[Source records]

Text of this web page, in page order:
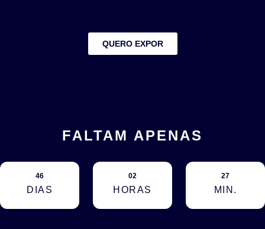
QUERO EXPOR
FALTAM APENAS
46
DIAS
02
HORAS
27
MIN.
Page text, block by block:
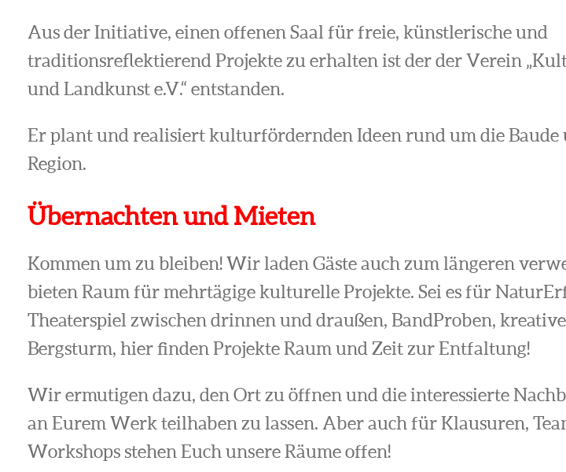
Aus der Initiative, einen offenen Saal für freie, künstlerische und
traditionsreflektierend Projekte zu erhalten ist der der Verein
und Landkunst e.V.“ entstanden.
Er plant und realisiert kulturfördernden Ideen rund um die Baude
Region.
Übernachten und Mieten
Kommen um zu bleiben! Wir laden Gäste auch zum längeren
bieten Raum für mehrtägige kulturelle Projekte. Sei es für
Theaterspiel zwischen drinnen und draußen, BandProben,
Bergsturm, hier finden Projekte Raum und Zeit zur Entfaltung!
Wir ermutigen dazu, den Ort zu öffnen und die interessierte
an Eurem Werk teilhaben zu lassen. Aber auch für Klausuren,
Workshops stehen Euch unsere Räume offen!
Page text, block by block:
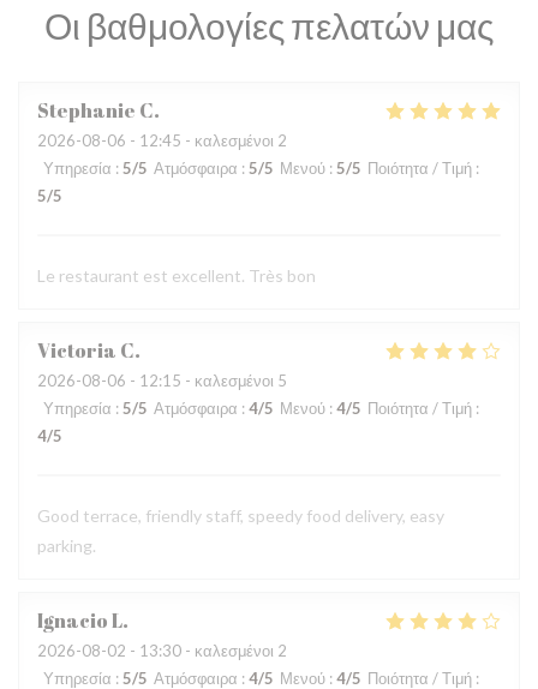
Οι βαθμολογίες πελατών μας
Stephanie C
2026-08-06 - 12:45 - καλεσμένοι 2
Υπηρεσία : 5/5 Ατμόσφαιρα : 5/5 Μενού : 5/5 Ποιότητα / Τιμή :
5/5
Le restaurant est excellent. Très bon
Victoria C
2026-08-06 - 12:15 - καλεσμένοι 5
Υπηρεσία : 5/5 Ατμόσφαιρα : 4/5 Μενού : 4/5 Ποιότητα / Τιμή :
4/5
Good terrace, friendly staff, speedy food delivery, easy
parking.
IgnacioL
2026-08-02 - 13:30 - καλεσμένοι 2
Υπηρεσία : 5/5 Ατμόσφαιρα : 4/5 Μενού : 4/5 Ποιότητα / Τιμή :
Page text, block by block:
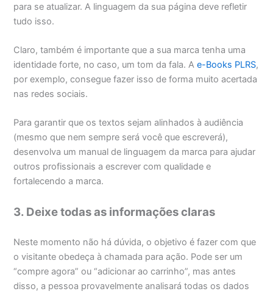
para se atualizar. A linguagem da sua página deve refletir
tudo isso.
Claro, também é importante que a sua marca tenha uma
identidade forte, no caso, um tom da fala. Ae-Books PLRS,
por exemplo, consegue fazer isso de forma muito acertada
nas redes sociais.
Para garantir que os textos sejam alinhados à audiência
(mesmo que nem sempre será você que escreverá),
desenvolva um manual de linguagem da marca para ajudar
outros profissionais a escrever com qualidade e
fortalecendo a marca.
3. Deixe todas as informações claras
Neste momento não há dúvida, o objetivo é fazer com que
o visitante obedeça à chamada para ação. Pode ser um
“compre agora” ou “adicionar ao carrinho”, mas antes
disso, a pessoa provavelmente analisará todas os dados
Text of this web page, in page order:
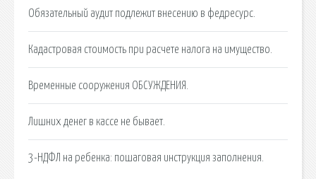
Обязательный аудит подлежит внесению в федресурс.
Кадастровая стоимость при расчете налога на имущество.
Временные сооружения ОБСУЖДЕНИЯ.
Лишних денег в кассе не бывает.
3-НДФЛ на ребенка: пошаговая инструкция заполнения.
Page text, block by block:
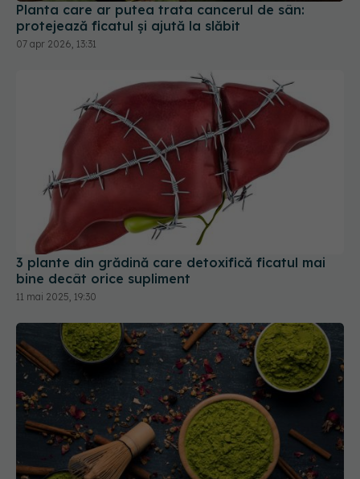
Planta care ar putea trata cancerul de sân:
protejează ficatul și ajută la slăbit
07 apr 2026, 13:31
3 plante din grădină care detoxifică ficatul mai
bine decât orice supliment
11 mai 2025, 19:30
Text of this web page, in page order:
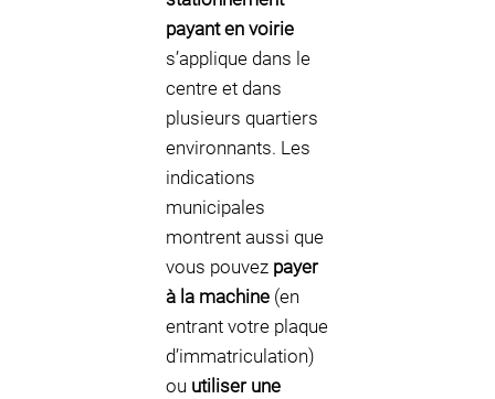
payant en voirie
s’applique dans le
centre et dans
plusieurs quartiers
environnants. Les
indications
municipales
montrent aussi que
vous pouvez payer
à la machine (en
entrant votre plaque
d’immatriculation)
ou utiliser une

What the task requires:
Before printing anything, remove the pictures; then print all the records exactly.

Exercise answer:
Text of this web page, in page order:
QUERO EXPOR
FALTAM APENAS
46
DIAS
02
HORAS
27
MIN.
Page text, block by block:
Aus der Initiative, einen offenen Saal für freie, künstlerische und
traditionsreflektierend Projekte zu erhalten ist der der Verein
und Landkunst e.V.“ entstanden.
Er plant und realisiert kulturfördernden Ideen rund um die Baude
Region.
Übernachten und Mieten
Kommen um zu bleiben! Wir laden Gäste auch zum längeren
bieten Raum für mehrtägige kulturelle Projekte. Sei es für
Theaterspiel zwischen drinnen und draußen, BandProben,
Bergsturm, hier finden Projekte Raum und Zeit zur Entfaltung!
Wir ermutigen dazu, den Ort zu öffnen und die interessierte
an Eurem Werk teilhaben zu lassen. Aber auch für Klausuren,
Workshops stehen Euch unsere Räume offen!
Page text, block by block:
Οι βαθμολογίες πελατών μας
Stephanie C
2026-08-06 - 12:45 - καλεσμένοι 2
Υπηρεσία : 5/5 Ατμόσφαιρα : 5/5 Μενού : 5/5 Ποιότητα / Τιμή :
5/5
Le restaurant est excellent. Très bon
Victoria C
2026-08-06 - 12:15 - καλεσμένοι 5
Υπηρεσία : 5/5 Ατμόσφαιρα : 4/5 Μενού : 4/5 Ποιότητα / Τιμή :
4/5
Good terrace, friendly staff, speedy food delivery, easy
parking.
IgnacioL
2026-08-02 - 13:30 - καλεσμένοι 2
Υπηρεσία : 5/5 Ατμόσφαιρα : 4/5 Μενού : 4/5 Ποιότητα / Τιμή :
Page text, block by block:
para se atualizar. A linguagem da sua página deve refletir
tudo isso.
Claro, também é importante que a sua marca tenha uma
identidade forte, no caso, um tom da fala. Ae-Books PLRS,
por exemplo, consegue fazer isso de forma muito acertada
nas redes sociais.
Para garantir que os textos sejam alinhados à audiência
(mesmo que nem sempre será você que escreverá),
desenvolva um manual de linguagem da marca para ajudar
outros profissionais a escrever com qualidade e
fortalecendo a marca.
3. Deixe todas as informações claras
Neste momento não há dúvida, o objetivo é fazer com que
o visitante obedeça à chamada para ação. Pode ser um
“compre agora” ou “adicionar ao carrinho”, mas antes
disso, a pessoa provavelmente analisará todas os dados
Text of this web page, in page order:
Обязательный аудит подлежит внесению в федресурс.
Кадастровая стоимость при расчете налога на имущество.
Временные сооружения ОБСУЖДЕНИЯ.
Лишних денег в кассе не бывает.
3-НДФЛ на ребенка: пошаговая инструкция заполнения.
Page text, block by block:
Planta care ar putea trata cancerul de sân:
protejează ficatul și ajută la slăbit
07 apr 2026, 13:31
3 plante din grădină care detoxifică ficatul mai
bine decât orice supliment
11 mai 2025, 19:30
Text of this web page, in page order:
payant en voirie
s’applique dans le
centre et dans
plusieurs quartiers
environnants. Les
indications
municipales
montrent aussi que
vous pouvez payer
à la machine (en
entrant votre plaque
d’immatriculation)
ou utiliser une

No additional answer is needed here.